=== Records for processing ===

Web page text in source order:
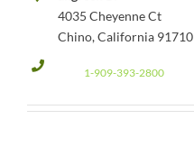
4035 Cheyenne Ct
Chino, California 91710
1-909-393-2800
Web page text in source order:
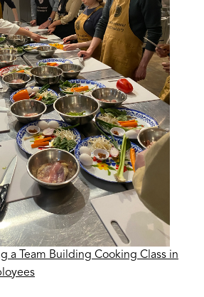
a Team Building Cooking Class in
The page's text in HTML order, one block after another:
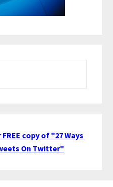
copy of "27 Ways
On Twitter"
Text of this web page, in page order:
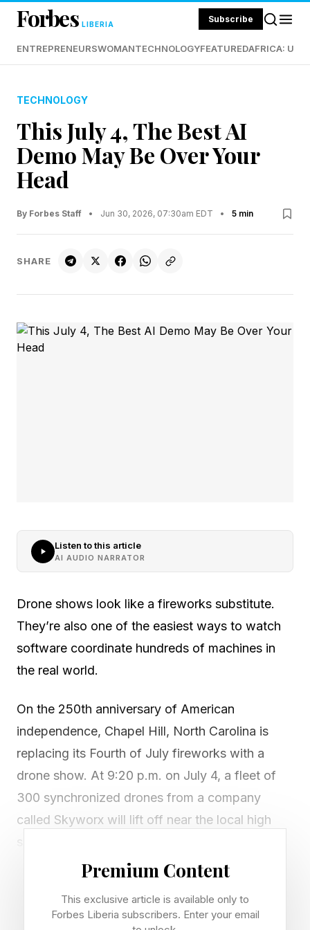
Forbes LIBERIA Subscribe
ENTREPRENEURSWOMANTECHNOLOGYFEATUREDAFRICA:
TECHNOLOGY
This July 4, The Best AI
Demo May Be Over Your
Head
By Forbes Staff • Jun 30, 2026, 07:30am EDT • 5 min
SHARE
Listen to this article
AI AUDIO NARRATOR
Drone shows look like a fireworks substitute.
They’re also one of the easiest ways to watch
software coordinate hundreds of machines in
the real world.
On the 250th anniversary of American
independence, Chapel Hill, North Carolina is
replacing its Fourth of July fireworks with a
drone show. At 9:20 p.m. on July 4, a fleet of
300 synchronized drones from a company
called Skyworx will lift off near the local high
there in the dark like a held breath. Then they
eagle, a glowing “250” you can read from
Premium Content
This exclusive article is available only to
Forbes Liberia subscribers. Enter your email
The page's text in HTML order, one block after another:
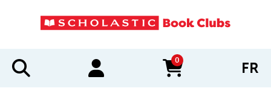
0
items in cart FR
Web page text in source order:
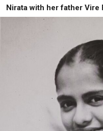
Nirata with her father Vire
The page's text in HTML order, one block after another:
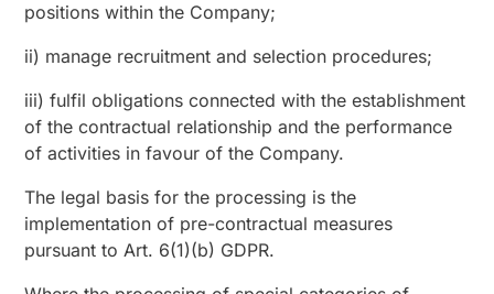
positions within the Company;
ii) manage recruitment and selection procedures;
iii) fulfil obligations connected with the establishment
of the contractual relationship and the performance
of activities in favour of the Company.
The legal basis for the processing is the
implementation of pre-contractual measures
pursuant to Art. 6(1)(b) GDPR.
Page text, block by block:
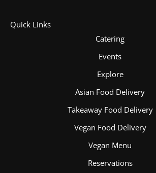
Quick Links
Catering
Events
Explore
Asian Food Delivery
Takeaway Food Delivery
Vegan Food Delivery
Vegan Menu
Reservations
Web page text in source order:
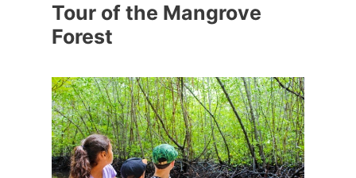
Tour of the Mangrove
Forest
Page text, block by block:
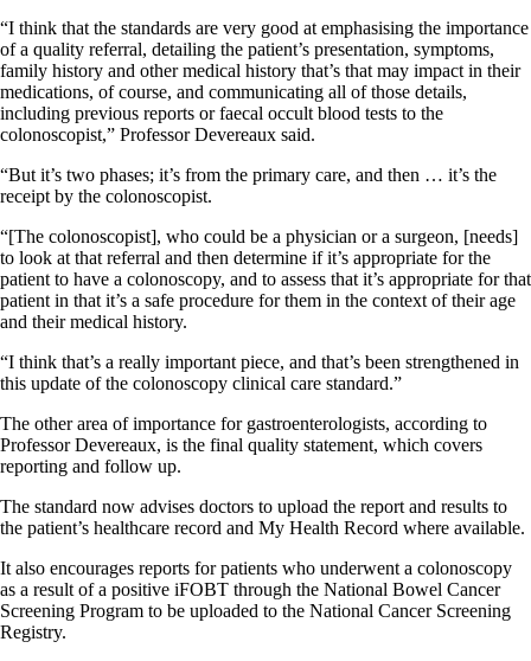
“I think that the standards are very good at emphasising the importance
of a quality referral, detailing the patient’s presentation, symptoms,
family history and other medical history that’s that may impact in their
medications, of course, and communicating all of those details,
including previous reports or faecal occult blood tests to the
colonoscopist,” Professor Devereaux said.
“But it’s two phases; it’s from the primary care, and then … it’s the
receipt by the colonoscopist.
“[The colonoscopist], who could be a physician or a surgeon, [needs]
to look at that referral and then determine if it’s appropriate for the
patient to have a colonoscopy, and to assess that it’s appropriate for that
patient in that it’s a safe procedure for them in the context of their age
and their medical history.
“I think that’s a really important piece, and that’s been strengthened in
this update of the colonoscopy clinical care standard.”
The other area of importance for gastroenterologists, according to
Professor Devereaux, is the final quality statement, which covers
reporting and follow up.
The standard now advises doctors to upload the report and results to
the patient’s healthcare record and My Health Record where available.
It also encourages reports for patients who underwent a colonoscopy
as a result of a positive iFOBT through the National Bowel Cancer
Screening Program to be uploaded to the National Cancer Screening
Registry.
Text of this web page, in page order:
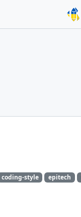
coding-style epitech
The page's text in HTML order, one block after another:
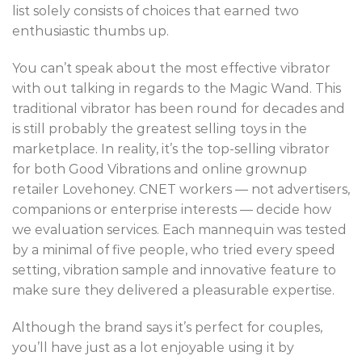
list solely consists of choices that earned two
enthusiastic thumbs up.
You can’t speak about the most effective vibrator
with out talking in regards to the Magic Wand. This
traditional vibrator has been round for decades and
is still probably the greatest selling toys in the
marketplace. In reality, it’s the top-selling vibrator
for both Good Vibrations and online grownup
retailer Lovehoney. CNET workers — not advertisers,
companions or enterprise interests — decide how
we evaluation services. Each mannequin was tested
by a minimal of five people, who tried every speed
setting, vibration sample and innovative feature to
make sure they delivered a pleasurable expertise.
Although the brand says it’s perfect for couples,
you’ll have just as a lot enjoyable using it by
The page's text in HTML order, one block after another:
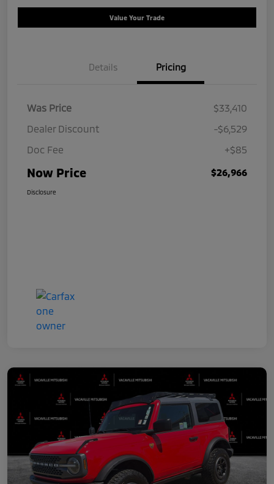
Value Your Trade
Details Pricing
Was Price
$33,410
Dealer Discount
-$6,529
Doc Fee
+$85
Now Price $26,966
Disclosure
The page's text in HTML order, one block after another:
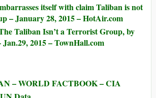
itself with claim Taliban is not
– January 28, 2015 – HotAir.com
Taliban Isn’t a Terrorist Group, by
2015 – TownHall.com
– WORLD FACTBOOK – CIA
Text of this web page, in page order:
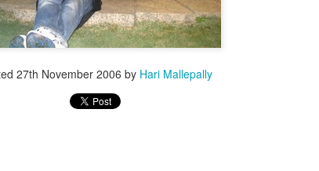
27th November 2006 by Hari Mallepally
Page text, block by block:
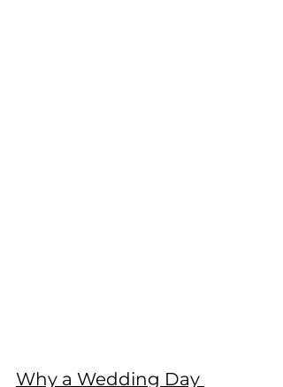
Why a Wedding Day
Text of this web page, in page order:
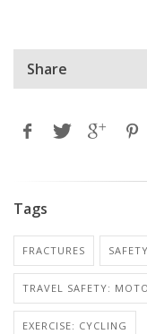
Share
Tags
FRACTURES
TRAVEL SAFETY:
EXERCISE: CYCLING
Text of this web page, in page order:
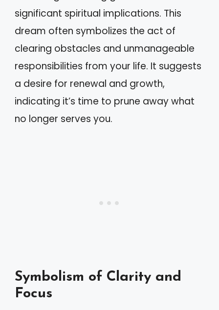
significant spiritual implications. This
dream often symbolizes the act of
clearing obstacles and unmanageable
responsibilities from your life. It suggests
a desire for renewal and growth,
indicating it’s time to prune away what
no longer serves you.
Symbolism of Clarity and
Focus
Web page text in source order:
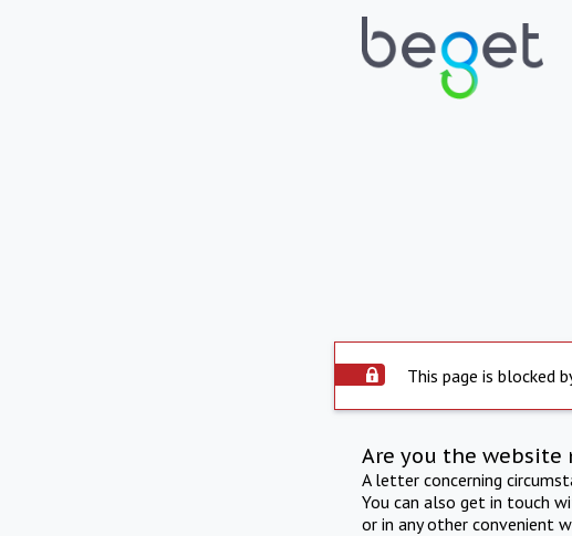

===

- _What is expected_
Please give the data again in full, exactly as written, but without any images.

- _Task result_
Web page text in source order:
4035 Cheyenne Ct
Chino, California 91710
1-909-393-2800
Web page text in source order:
a Team Building Cooking Class in
The page's text in HTML order, one block after another:
copy of "27 Ways
On Twitter"
Text of this web page, in page order:
Forbes LIBERIA Subscribe
ENTREPRENEURSWOMANTECHNOLOGYFEATUREDAFRICA:
TECHNOLOGY
This July 4, The Best AI
Demo May Be Over Your
Head
By Forbes Staff • Jun 30, 2026, 07:30am EDT • 5 min
SHARE
Listen to this article
AI AUDIO NARRATOR
Drone shows look like a fireworks substitute.
They’re also one of the easiest ways to watch
software coordinate hundreds of machines in
the real world.
On the 250th anniversary of American
independence, Chapel Hill, North Carolina is
replacing its Fourth of July fireworks with a
drone show. At 9:20 p.m. on July 4, a fleet of
300 synchronized drones from a company
called Skyworx will lift off near the local high
there in the dark like a held breath. Then they
eagle, a glowing “250” you can read from
Premium Content
This exclusive article is available only to
Forbes Liberia subscribers. Enter your email
The page's text in HTML order, one block after another:
0
items in cart FR
Web page text in source order:
Nirata with her father Vire
The page's text in HTML order, one block after another:
positions within the Company;
ii) manage recruitment and selection procedures;
iii) fulfil obligations connected with the establishment
of the contractual relationship and the performance
of activities in favour of the Company.
The legal basis for the processing is the
implementation of pre-contractual measures
pursuant to Art. 6(1)(b) GDPR.
Page text, block by block:
Quick Links
Catering
Events
Explore
Asian Food Delivery
Takeaway Food Delivery
Vegan Food Delivery
Vegan Menu
Reservations
Web page text in source order:
Tour of the Mangrove
Forest
Page text, block by block:
“I think that the standards are very good at emphasising the importance
of a quality referral, detailing the patient’s presentation, symptoms,
family history and other medical history that’s that may impact in their
medications, of course, and communicating all of those details,
including previous reports or faecal occult blood tests to the
colonoscopist,” Professor Devereaux said.
“But it’s two phases; it’s from the primary care, and then … it’s the
receipt by the colonoscopist.
“[The colonoscopist], who could be a physician or a surgeon, [needs]
to look at that referral and then determine if it’s appropriate for the
patient to have a colonoscopy, and to assess that it’s appropriate for that
patient in that it’s a safe procedure for them in the context of their age
and their medical history.
“I think that’s a really important piece, and that’s been strengthened in
this update of the colonoscopy clinical care standard.”
The other area of importance for gastroenterologists, according to
Professor Devereaux, is the final quality statement, which covers
reporting and follow up.
The standard now advises doctors to upload the report and results to
the patient’s healthcare record and My Health Record where available.
It also encourages reports for patients who underwent a colonoscopy
as a result of a positive iFOBT through the National Bowel Cancer
Screening Program to be uploaded to the National Cancer Screening
Registry.
Text of this web page, in page order:
coding-style epitech
The page's text in HTML order, one block after another:
list solely consists of choices that earned two
enthusiastic thumbs up.
You can’t speak about the most effective vibrator
with out talking in regards to the Magic Wand. This
traditional vibrator has been round for decades and
is still probably the greatest selling toys in the
marketplace. In reality, it’s the top-selling vibrator
for both Good Vibrations and online grownup
retailer Lovehoney. CNET workers — not advertisers,
companions or enterprise interests — decide how
we evaluation services. Each mannequin was tested
by a minimal of five people, who tried every speed
setting, vibration sample and innovative feature to
make sure they delivered a pleasurable expertise.
Although the brand says it’s perfect for couples,
you’ll have just as a lot enjoyable using it by
The page's text in HTML order, one block after another:
Value Your Trade
Details Pricing
Was Price
$33,410
Dealer Discount
-$6,529
Doc Fee
+$85
Now Price $26,966
Disclosure
The page's text in HTML order, one block after another:
itself with claim Taliban is not
– January 28, 2015 – HotAir.com
Taliban Isn’t a Terrorist Group, by
2015 – TownHall.com
– WORLD FACTBOOK – CIA
Text of this web page, in page order:
27th November 2006 by Hari Mallepally
Page text, block by block:
Why a Wedding Day
Text of this web page, in page order:
Share
Tags
FRACTURES
TRAVEL SAFETY:
EXERCISE: CYCLING
Text of this web page, in page order:
significant spiritual implications. This
dream often symbolizes the act of
clearing obstacles and unmanageable
responsibilities from your life. It suggests
a desire for renewal and growth,
indicating it’s time to prune away what
no longer serves you.
Symbolism of Clarity and
Focus
Web page text in source order:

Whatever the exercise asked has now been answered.